> **What the task asks**
Write out the records that follow exactly. Do not include pictures.

> **Exercise inputs**
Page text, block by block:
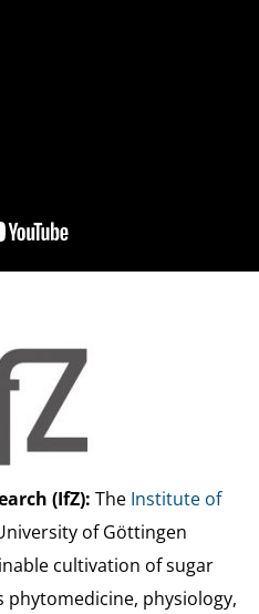
(IfZ): The Institute of
of Göttingen
cultivation of sugar
physiology,
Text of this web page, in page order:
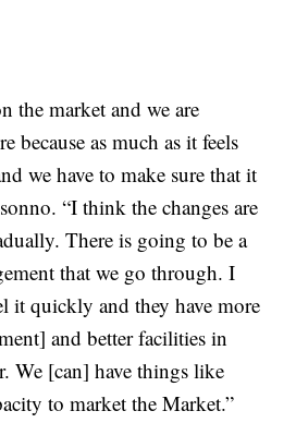
the market and we are
because as much as it feels
we have to make sure that it
“I think the changes are
There is going to be a
that we go through. I
it quickly and they have more
and better facilities in
We [can] have things like
to market the Market.”
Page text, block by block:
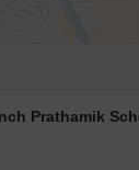
Prathamik
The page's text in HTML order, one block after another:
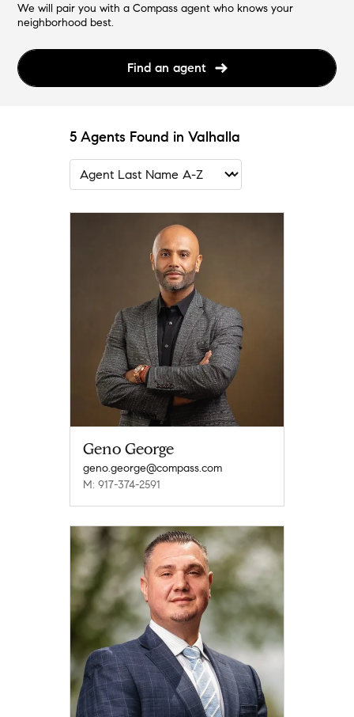
We will pair you with a Compass agent who knows your
neighborhood best.
Find an agent
5 Agents Found in Valhalla
Geno George
geno.george@compass.com
M: 917-374-2591
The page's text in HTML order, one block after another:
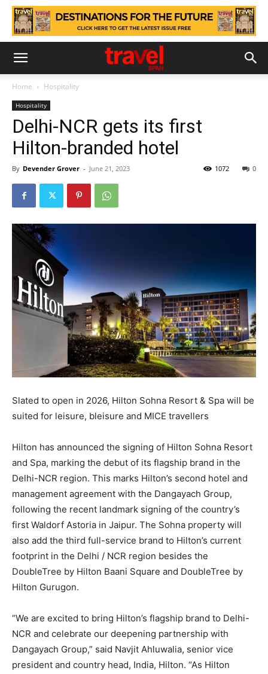
Home Hospitality
Hospitality
Delhi-NCR gets its first
Hilton-branded hotel
By Devender Grover - June 21, 2023 0
1072
Slated to open in 2026, Hilton Sohna Resort & Spa will be
suited for leisure, bleisure and MICE travellers
Hilton has announced the signing of Hilton Sohna Resort
and Spa, marking the debut of its flagship brand in the
Delhi-NCR region. This marks Hilton’s second hotel and
management agreement with the Dangayach Group,
following the recent landmark signing of the country’s
first Waldorf Astoria in Jaipur. The Sohna property will
also add the third full-service brand to Hilton’s current
footprint in the Delhi / NCR region besides the
DoubleTree by Hilton Baani Square and DoubleTree by
Hilton Gurugon.
“We are excited to bring Hilton’s flagship brand to Delhi-
NCR and celebrate our deepening partnership with
Dangayach Group,” said Navjit Ahluwalia, senior vice
president and country head, India, Hilton. “As Hilton
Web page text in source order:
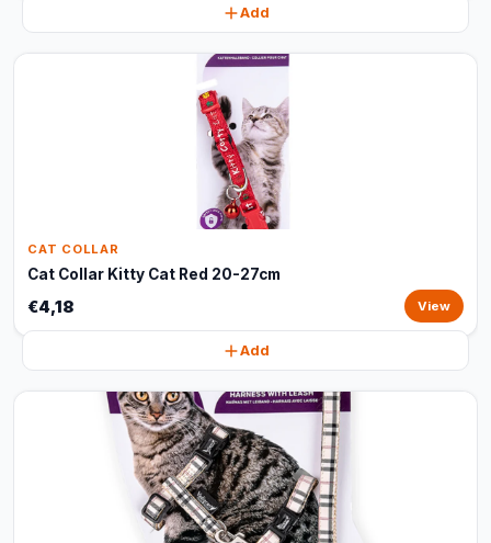
Add
CAT COLLAR
Cat Collar Kitty Cat Red 20-27cm
€4,18 View
Add

> **Output for this exercise**
Page text, block by block:
(IfZ): The Institute of
of Göttingen
cultivation of sugar
physiology,
Text of this web page, in page order:
the market and we are
because as much as it feels
we have to make sure that it
“I think the changes are
There is going to be a
that we go through. I
it quickly and they have more
and better facilities in
We [can] have things like
to market the Market.”
Page text, block by block:
Prathamik
The page's text in HTML order, one block after another:
We will pair you with a Compass agent who knows your
neighborhood best.
Find an agent
5 Agents Found in Valhalla
Geno George
geno.george@compass.com
M: 917-374-2591
The page's text in HTML order, one block after another:
Home Hospitality
Hospitality
Delhi-NCR gets its first
Hilton-branded hotel
By Devender Grover - June 21, 2023 0
1072
Slated to open in 2026, Hilton Sohna Resort & Spa will be
suited for leisure, bleisure and MICE travellers
Hilton has announced the signing of Hilton Sohna Resort
and Spa, marking the debut of its flagship brand in the
Delhi-NCR region. This marks Hilton’s second hotel and
management agreement with the Dangayach Group,
following the recent landmark signing of the country’s
first Waldorf Astoria in Jaipur. The Sohna property will
also add the third full-service brand to Hilton’s current
footprint in the Delhi / NCR region besides the
DoubleTree by Hilton Baani Square and DoubleTree by
Hilton Gurugon.
“We are excited to bring Hilton’s flagship brand to Delhi-
NCR and celebrate our deepening partnership with
Dangayach Group,” said Navjit Ahluwalia, senior vice
president and country head, India, Hilton. “As Hilton
Web page text in source order:
Add
CAT COLLAR
Cat Collar Kitty Cat Red 20-27cm
€4,18 View
Add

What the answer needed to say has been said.